Así, se representará un trauma familiar en las consecuencias de cada uno de sus miembros: el escepticismo contra cualquier cosa más allá de la evidencia empírica, la necesidad de controlar cada detalle de la propia vida y la de los propios, la hipersensibilidad convertida en apatía y anestesia elegida, la sensibilidad de lo paranormal acallada por la anestesia de las drogas y la depresión autoaniquiladora como respuesta al desconsuelo de la pérdida. La dificultad para hallar sentido ante la tragedia. La imposibilidad de encontrar paz personal en una vida marcada por el suicidio y la muerte repentina.
Desde ahí, entonces, La Maldición de Hill House nos propondrá una reflexión sobre el miedo, sobre su raíz en el trauma (en el trauma infantil en este caso) y sobre el océano de nada en el que puede convertirse cuando nos permitimos abrazarnos por él. Extinguirnos bajo su incesante presencia. Bajo la imagen de nuestra propia muerte anunciada por un espectro que no somos capaces de descifrar hasta que nos tiene al borde del precipicio.

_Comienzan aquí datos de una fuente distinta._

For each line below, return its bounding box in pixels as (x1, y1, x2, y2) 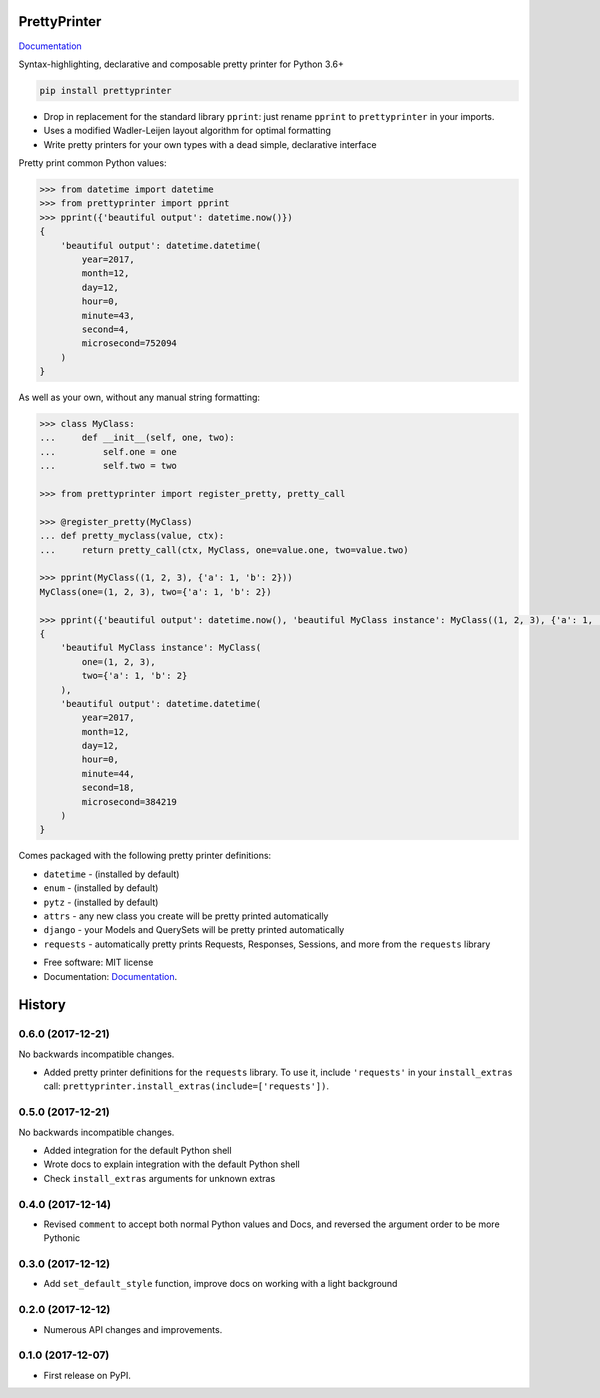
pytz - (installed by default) (43, 896, 159, 908)
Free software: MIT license (43, 956, 154, 969)
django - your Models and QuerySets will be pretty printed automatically (43, 924, 345, 936)
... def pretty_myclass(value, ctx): (39, 530, 225, 542)
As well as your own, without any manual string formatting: (18, 391, 260, 404)
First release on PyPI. (43, 1369, 132, 1381)
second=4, (81, 323, 130, 335)
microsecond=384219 (81, 796, 177, 807)
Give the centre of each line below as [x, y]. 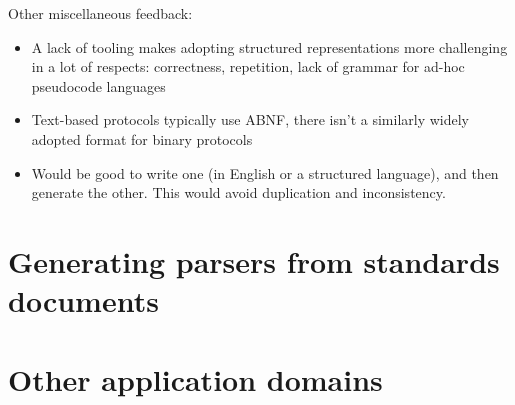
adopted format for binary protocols [142, 138]
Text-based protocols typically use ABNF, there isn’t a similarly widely [250, 119]
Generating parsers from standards [254, 260]
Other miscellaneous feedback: [100, 13]
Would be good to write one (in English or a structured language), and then [265, 172]
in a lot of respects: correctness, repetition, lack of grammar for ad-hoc [248, 66]
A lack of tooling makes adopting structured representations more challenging [269, 46]
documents [83, 300]
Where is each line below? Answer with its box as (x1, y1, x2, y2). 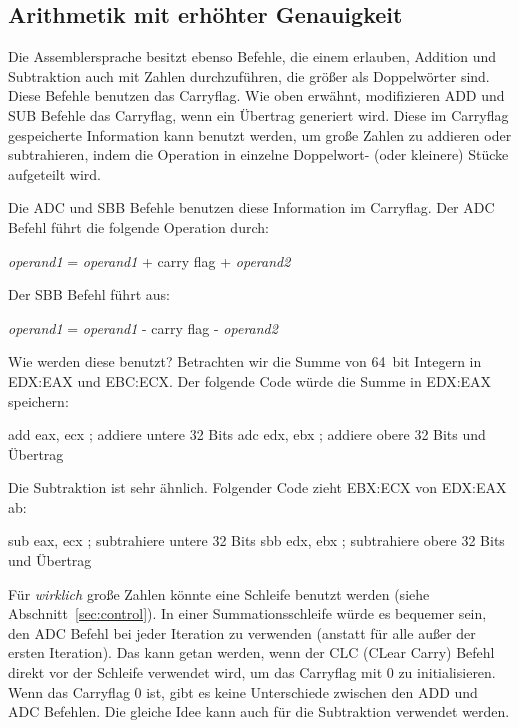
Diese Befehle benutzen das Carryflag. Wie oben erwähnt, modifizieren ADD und (8, 85, 505, 106)
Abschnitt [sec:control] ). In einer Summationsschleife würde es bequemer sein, (8, 603, 487, 624)
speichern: (8, 390, 69, 411)
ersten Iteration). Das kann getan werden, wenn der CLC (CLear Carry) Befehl (8, 642, 495, 663)
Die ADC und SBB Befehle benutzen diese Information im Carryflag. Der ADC (8, 197, 495, 218)
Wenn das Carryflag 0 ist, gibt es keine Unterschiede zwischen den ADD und (8, 681, 478, 702)
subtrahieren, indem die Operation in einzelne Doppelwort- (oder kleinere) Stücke (8, 144, 509, 165)
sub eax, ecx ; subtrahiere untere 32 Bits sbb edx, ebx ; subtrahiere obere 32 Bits (8, 530, 505, 551)

“Océano de nada” como se le llama durante la serie a la radical entrega al dolor, a la pena, a la tristeza, a la depresión. Vacío puro. Vacío homicida. Vacío suicida. Océano de nada creado por la apatía, por la soledad, por la subjetivación absoluta. Océano de nada creado por la aversión al dolor. Por la distancia creada entre familiares para evitar revivir las penas compartidas. Distancia que cobrará factura carcomiendo a cada uno de sus participantes. Distancia creada por no enfrentar juntos al miedo que se comparte; al dolor que construye la historia compartida que hace familia a cualquier familia.
En consecuencia, nos dirá la propia historia de Hill House, nos queda sólo una alternativa: reconocer nuestro dolor. Reconocer el trauma. Volver a casa, es decir, volver a nuestro propio interior, a nuestra intimidad, conscientes de lo que la construye. Sabiendo que ningún episodio la determina plenamente. Sabiendo que ninguna cicatriz cerrará realmente por completo. Plantándole cara al dolor compartido; convirtiéndolo en amor.
Porque tanto el amor, como el miedo que compromete nuestra intimidad se erigen como disruptores de cualquier lógica y como renuncias voluntarias ante patrones razonables y racionales. Porque sólo así podemos romper con los muros que levantamos para ocultar nuestra intimidad y vulnerabilidad. Derribar los muros que ponemos ante la gente que nos ama y que queremos amar. Porque lo único que nos queda ante el trauma es decidir si nos atreveremos a vivir un amor que acepta y enfrenta los componentes de dolor que lo preceden, por irracional que suene, o si preferimos ahogarnos en el océano de nada que alimenta el miedo.